Every word in the data below belongs in your copy, exactly as given; the pictures do not.

(Entries taken from a collection)
========================================
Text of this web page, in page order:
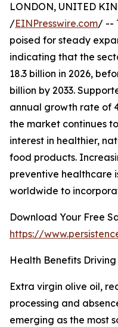
LONDON, UNITED
/EINPresswire.com/ --
poised for steady
indicating that the
18.3 billion in 2026,
billion by 2033.
annual growth rate of
the market continues
interest in healthier,
food products.
preventive healthcare
worldwide to
Download Your Free
https://
Health Benefits
Extra virgin olive oil,
processing and
emerging as the most
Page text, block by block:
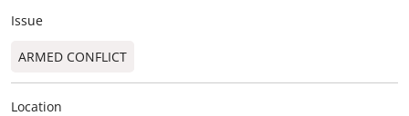
Issue
ARMED CONFLICT
Location
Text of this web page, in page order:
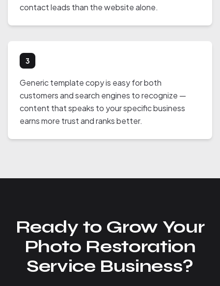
========================================
● **Task answer**:
Text of this web page, in page order:
LONDON, UNITED
/EINPresswire.com/ --
poised for steady
indicating that the
18.3 billion in 2026,
billion by 2033.
annual growth rate of
the market continues
interest in healthier,
food products.
preventive healthcare
worldwide to
Download Your Free
https://
Health Benefits
Extra virgin olive oil,
processing and
emerging as the most
Page text, block by block:
Issue
ARMED CONFLICT
Location
Text of this web page, in page order:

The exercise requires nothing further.